Dundee brothel madam and partner jailed
by Ciaran Shanks · The CourierA heartless brothel boss who trafficked two women to Dundee and forced them into prostitution has been jailed for nine years.
Mananchaya Wanitthanawet, 40, brought the Thai nationals to the UK on the promise of lucrative massage work.
However, the dream they were sold turned out to be a nightmare as the vulnerable women in their 20s were ordered into sex work to pay off £90,000 debts they were told they had accrued.
Wanitthanawet’s boyfriend and client, 30-year-old analyst Cameron Wilson, laundered dirty money in his bank accounts and transferred more than £136,000 in prostitution earnings.
Judge Lord Scott said: “What you put them through was dehumanising.
“It deprived them of the ability to act as they wished. They were valued only as a source of profit.”
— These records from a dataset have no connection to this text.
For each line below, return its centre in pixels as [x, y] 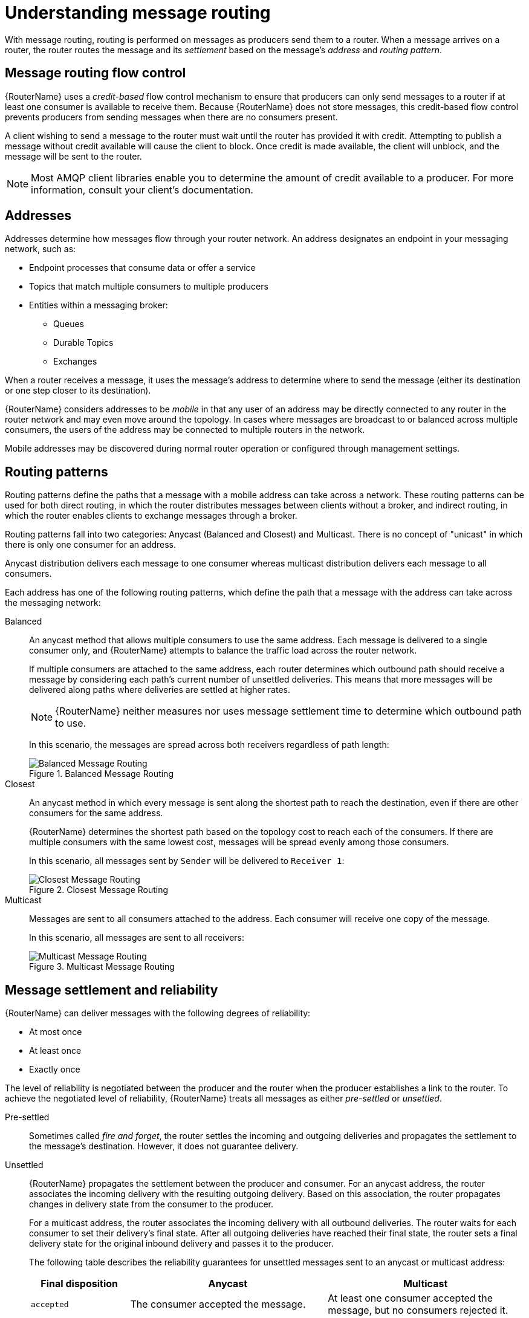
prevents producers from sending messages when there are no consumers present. [171, 117]
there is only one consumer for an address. [91, 545]
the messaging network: [53, 603]
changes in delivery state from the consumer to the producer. [151, 1204]
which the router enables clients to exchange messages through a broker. [151, 516]
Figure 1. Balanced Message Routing [101, 774]
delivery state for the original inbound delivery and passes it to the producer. [181, 1244]
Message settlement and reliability [112, 990]
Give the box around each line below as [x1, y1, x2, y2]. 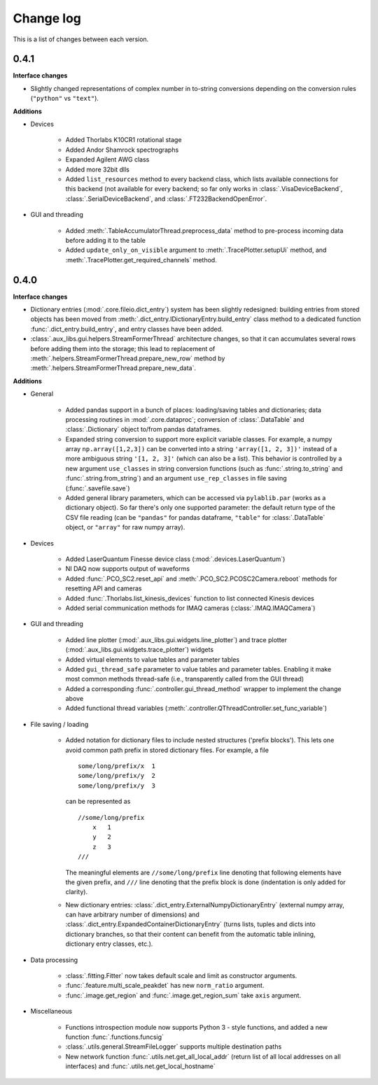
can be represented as [65, 797, 131, 806]
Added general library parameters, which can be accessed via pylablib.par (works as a [65, 494, 326, 502]
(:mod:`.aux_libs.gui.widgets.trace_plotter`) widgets [65, 646, 213, 654]
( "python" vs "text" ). [30, 94, 99, 103]
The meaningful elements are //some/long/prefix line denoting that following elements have [65, 868, 342, 877]
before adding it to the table [65, 236, 146, 244]
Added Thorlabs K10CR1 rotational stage [65, 136, 182, 144]
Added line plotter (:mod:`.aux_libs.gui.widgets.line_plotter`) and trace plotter [65, 635, 287, 644]
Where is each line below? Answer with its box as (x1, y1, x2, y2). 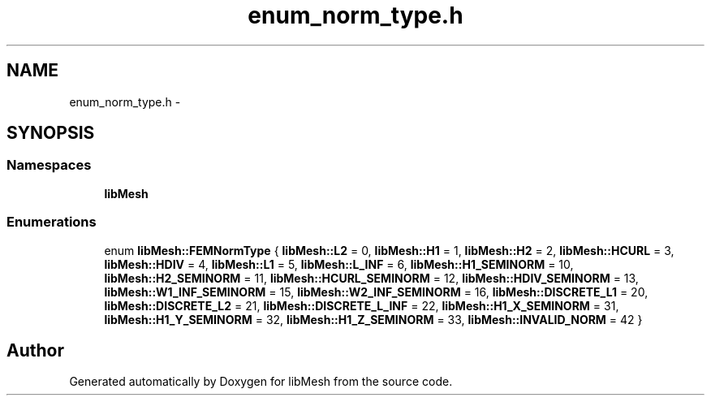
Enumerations (6, 214, 97, 231)
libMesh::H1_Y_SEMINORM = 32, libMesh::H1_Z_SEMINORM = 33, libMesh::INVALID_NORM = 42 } (104, 312, 643, 326)
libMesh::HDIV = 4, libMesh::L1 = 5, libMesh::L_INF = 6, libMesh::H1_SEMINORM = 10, (104, 257, 574, 271)
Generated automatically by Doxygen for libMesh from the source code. (69, 374, 453, 389)
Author (6, 339, 64, 361)
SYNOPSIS (6, 123, 95, 144)
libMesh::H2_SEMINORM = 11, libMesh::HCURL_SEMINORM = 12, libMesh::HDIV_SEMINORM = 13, (104, 270, 639, 285)
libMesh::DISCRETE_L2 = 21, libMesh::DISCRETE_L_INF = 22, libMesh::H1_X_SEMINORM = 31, (104, 298, 619, 313)

Wanitthanawet, who could have faced a life sentence, was given a total jail term of nine years while Wilson was imprisoned for 21 months.
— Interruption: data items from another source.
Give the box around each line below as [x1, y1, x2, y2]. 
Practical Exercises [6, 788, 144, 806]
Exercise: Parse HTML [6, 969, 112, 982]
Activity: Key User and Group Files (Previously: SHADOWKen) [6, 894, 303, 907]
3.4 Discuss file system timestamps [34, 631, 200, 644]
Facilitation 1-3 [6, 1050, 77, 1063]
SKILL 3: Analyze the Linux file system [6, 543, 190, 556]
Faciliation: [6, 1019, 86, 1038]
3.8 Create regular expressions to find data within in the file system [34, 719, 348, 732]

Neither showed any emotion as they were led from the dock in handcuffs.
A Trafficking and Exploitation Risk Order was also imposed on Wanitthanawet for five years.
Sick scheme
The pair, of Yeovil, Somerset, had stood trial in Dundee, with a jury hearing often harrowing evidence about the cruelty inflicted on their victims.
Wanitthanawet, known as “Nuch”, was guilty of trafficking two Thai women to the UK between 2019 and 2022 and forcing them to work seven days a week as prostitutes to pay-off what she said were £90,000 debts.
Her partner Wilson was guilty of money laundering and living on the earnings of prostitution, using bank accounts to conceal and transfer more than £136,000.
He was cleared of trafficking charges.
The court heard how the women were lured to the UK with the promise of lucrative massage work but were used as prostitutes, seeing as many as 15 men per day in Airbnb properties in Dundee and other Scottish cities.
Some of the men with whom they were forced into sex were described as “sadistic and violent”.
After Wanitthanawet arranged their arrival from Thailand, they had been provided with costumes, underwear, condoms and birth control.
Their availability as sex workers was advertised online and they would make hundreds of pounds per day with half going directly Wanitthanawet and the rest to service their debt.
Days off were only given when they were on their period and they got £30 to spend on food per week.
Eventually one of the pair fled to Aberdeen and police were contacted.
Subsequent investigations showed how Wanitthanawet and Wilson’s scheme had operated.
Deportation ‘inevitable’
Wanitthanawet told the trial she had also come to the UK in 2019, illegally, to perform “happy ending” massage work – masturbating men to pay off her own debts accrued in Thailand.
She met Wilson as a client in Dundee before moving in with him and using his bank accounts.
Wilson, then a delivery driver receiving Universal Credit, had been receiving regular large sums of cash in his accounts.
Both accused were also cleared of two separate charges relating to prostitution and brothels.
Solicitor advocate Kris Gilmartin, for Wanitthanawet, said his client obtained a business and economics degree in Thailand, before moving to the UK.
Mr Gilmartin said: “She became aware of a social media group that arranged for work whilst in the UK.
“She maintained throughout that she was not the victim of human trafficking herself.
“She was willingly involved in the sex trade.
“She accepted in the (social work) reports that she did exploit the complainers.
“It is inevitable that deportation will follow and she will return to Thailand and will effectively have to start again.”
Defence counsel Iain Paterson KC said Wilson was “relatively naive” and had “turned a blind eye” to the operation.
The report prepared on his behalf suggested he would be suitable for unpaid work but this was accepted as being unrealistic.
‘Exploitation of two vulnerable women’
Judge Scott added: “In the reports, you have both downplayed and minimised your knowledge and involvement in what was an extremely and serious organised criminal enterprise.”
He told Wilson: “This operation worked more smoothly as a result of your role.”
Addressing Wanitthanawet, the judge added: “The jury rejected your account of helping your two victims.
“You are clearly an intelligent person as evident by your degree in business and economics.
“Unfortunately, you have chosen to use it in the exploitation of two vulnerable young women who found themselves trapped in a foreign country and thousands of miles from their families.”
The Crown will seek to claw back the pair’s profits through a proceeds of crime action.